Once you’ve defined the function mandelbrot, you can generate an ASCII version of
an approximation of the Mandelbrot set by evaluating the expression:
putStr (mandelbrot 20 20 [(0.15, ’#’), (0.5, ’x’), (1, ’.’)])
If your solution is correct, the output should unmistakably resemble Figure 1.
Problem 3. (30 pts)
(a) Implement a program in C that takes two positive integers as command line arguments
and displays an ASCII text approximation of the Mandelbrot set using the resolution
and orbit index specified by the integers. For each positive integer inputs r and i, the
output of your C program should match the results of
putStr (mandelbrot r i [(0.15, ’#’), (0.5, ’x’), (100, ’.’)])
(b) Briefly describe three points of contrast or comparison between the two solutions (in
Haskell and in C).

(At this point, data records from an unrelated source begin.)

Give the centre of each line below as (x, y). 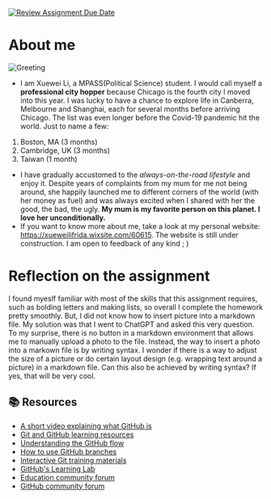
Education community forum (68, 477)
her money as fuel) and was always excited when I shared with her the (138, 200)
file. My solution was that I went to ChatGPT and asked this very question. (131, 324)
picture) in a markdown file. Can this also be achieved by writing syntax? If (132, 367)
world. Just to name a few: (64, 126)
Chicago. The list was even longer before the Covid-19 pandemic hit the (140, 117)
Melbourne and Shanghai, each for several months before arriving (130, 108)
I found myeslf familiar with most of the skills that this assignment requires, (133, 298)
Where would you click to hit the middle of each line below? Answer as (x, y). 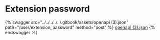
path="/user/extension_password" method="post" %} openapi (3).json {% (80, 27)
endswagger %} (21, 32)
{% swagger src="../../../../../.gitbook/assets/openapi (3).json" (67, 22)
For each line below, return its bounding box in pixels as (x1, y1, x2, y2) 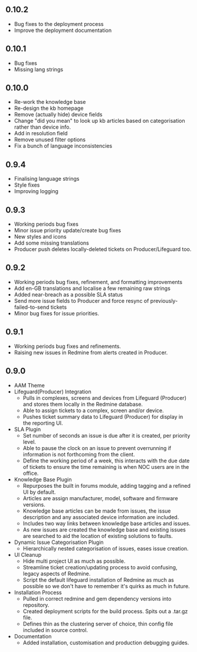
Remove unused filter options (14, 136, 86, 144)
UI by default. (22, 488, 56, 495)
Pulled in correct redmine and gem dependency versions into (22, 595, 172, 602)
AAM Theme (14, 382, 45, 389)
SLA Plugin (14, 425, 41, 433)
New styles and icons (14, 233, 67, 240)
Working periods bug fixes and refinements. (14, 343, 122, 350)
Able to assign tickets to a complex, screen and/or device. (22, 407, 165, 414)
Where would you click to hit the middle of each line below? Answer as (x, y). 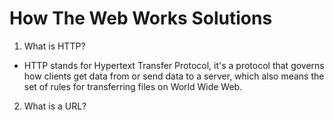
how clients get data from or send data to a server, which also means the (174, 76)
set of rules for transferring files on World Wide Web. (133, 86)
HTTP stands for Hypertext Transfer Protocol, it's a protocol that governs (174, 65)
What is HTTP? (54, 46)
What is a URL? (55, 106)
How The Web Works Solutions (141, 18)
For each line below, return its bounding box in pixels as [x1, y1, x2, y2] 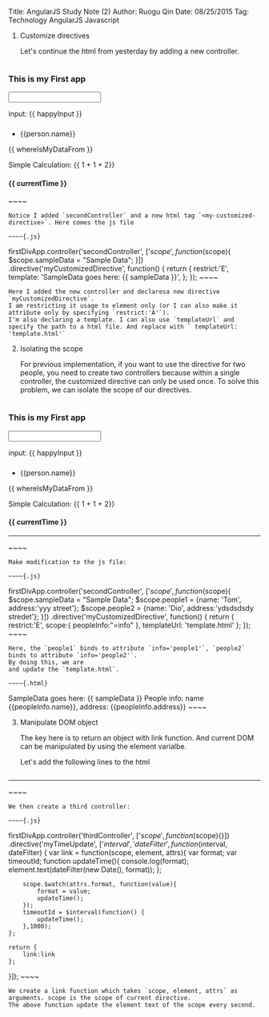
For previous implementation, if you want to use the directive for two [19, 360, 246, 369]
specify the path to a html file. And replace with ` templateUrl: [8, 323, 239, 331]
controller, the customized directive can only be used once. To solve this [19, 377, 259, 386]
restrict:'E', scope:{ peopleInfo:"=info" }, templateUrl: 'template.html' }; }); [8, 620, 251, 630]
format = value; [37, 887, 91, 895]
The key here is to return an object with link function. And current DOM [19, 732, 255, 742]
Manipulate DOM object [19, 717, 98, 727]
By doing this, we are [8, 658, 84, 666]
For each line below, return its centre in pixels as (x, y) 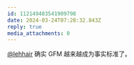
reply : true (24, 27)
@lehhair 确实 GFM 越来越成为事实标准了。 (69, 54)
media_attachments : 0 (39, 33)
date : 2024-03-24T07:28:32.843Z (54, 20)
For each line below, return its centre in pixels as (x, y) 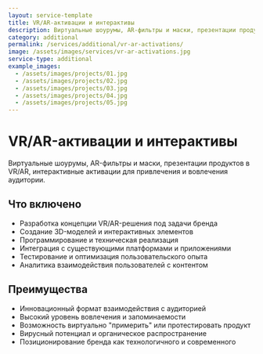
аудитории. (27, 180)
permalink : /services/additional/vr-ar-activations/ (96, 45)
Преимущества (48, 289)
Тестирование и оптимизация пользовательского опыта (113, 256)
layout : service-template (50, 15)
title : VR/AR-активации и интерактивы (71, 23)
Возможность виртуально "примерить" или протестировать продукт (135, 325)
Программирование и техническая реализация (99, 240)
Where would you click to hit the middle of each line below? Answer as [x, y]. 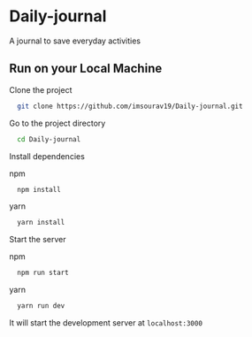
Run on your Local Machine [86, 69]
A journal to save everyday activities [75, 41]
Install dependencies [47, 156]
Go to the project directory [57, 123]
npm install [39, 189]
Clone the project [41, 89]
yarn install [41, 223]
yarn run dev [41, 306]
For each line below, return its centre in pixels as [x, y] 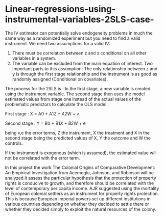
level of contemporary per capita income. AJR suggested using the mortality [82, 188]
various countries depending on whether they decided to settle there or [77, 204]
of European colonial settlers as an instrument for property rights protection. [82, 193]
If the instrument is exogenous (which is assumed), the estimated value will [81, 153]
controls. [14, 143]
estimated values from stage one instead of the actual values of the [73, 99]
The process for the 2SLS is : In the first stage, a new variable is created [78, 88]
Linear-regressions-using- [60, 9]
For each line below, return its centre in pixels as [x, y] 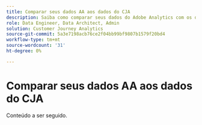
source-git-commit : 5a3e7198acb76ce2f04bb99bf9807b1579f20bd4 [86, 34]
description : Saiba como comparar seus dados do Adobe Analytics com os [99, 17]
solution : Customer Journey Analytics [55, 29]
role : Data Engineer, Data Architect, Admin [63, 23]
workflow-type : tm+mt [33, 40]
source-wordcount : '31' [36, 46]
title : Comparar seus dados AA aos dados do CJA [68, 12]
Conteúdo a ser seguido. [37, 115]
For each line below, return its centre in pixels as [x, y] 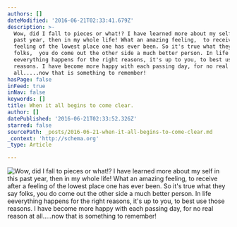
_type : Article [30, 145]
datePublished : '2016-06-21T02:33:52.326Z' [72, 118]
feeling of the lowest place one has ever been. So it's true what [115, 47]
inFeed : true [26, 86]
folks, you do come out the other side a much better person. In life [121, 54]
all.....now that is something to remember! [80, 73]
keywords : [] [26, 99]
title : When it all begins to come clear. [71, 106]
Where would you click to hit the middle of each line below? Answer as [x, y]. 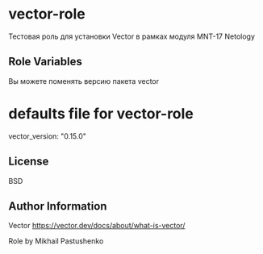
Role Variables [45, 62]
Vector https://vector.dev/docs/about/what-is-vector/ [97, 226]
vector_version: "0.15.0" [48, 136]
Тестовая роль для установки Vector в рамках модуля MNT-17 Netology [132, 36]
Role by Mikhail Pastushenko [56, 241]
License [29, 162]
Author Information [58, 206]
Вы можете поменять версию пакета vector [84, 81]
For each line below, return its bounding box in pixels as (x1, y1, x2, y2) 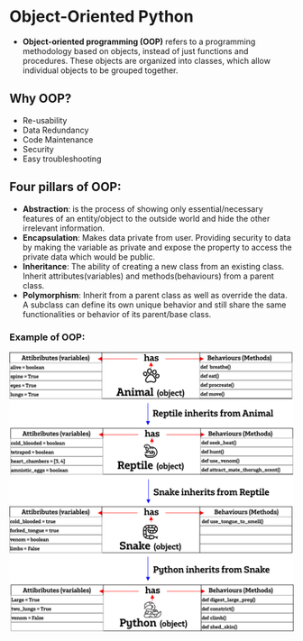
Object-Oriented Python (9, 6, 194, 27)
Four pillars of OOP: (9, 179, 122, 195)
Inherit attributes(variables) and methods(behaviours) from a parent (22, 270, 275, 281)
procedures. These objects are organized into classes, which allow (22, 55, 271, 66)
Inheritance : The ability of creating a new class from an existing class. (22, 261, 285, 271)
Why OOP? (9, 91, 72, 106)
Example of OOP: (9, 331, 86, 343)
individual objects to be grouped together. (22, 65, 179, 76)
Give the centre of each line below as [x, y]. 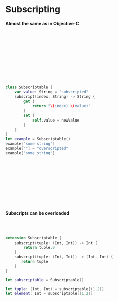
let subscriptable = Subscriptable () [45, 280]
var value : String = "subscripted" [51, 92]
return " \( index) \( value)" [62, 106]
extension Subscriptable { [33, 238]
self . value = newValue [56, 120]
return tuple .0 [39, 248]
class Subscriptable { [29, 87]
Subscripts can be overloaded [37, 213]

These could be about the kinds of issues you had to think about
while writing the solutions or how language features and characteristics affected your
solutions (e.g. in terms of quality, flexibility, or efficiency).
1Note for those who are curious: this function is preferable over the Euclidean metric because the built-in
sqrt function does not behave well on extremely small double precision values. Ideally, this assignment
would use the Rational type to represent numbers, but this is a more advanced topic.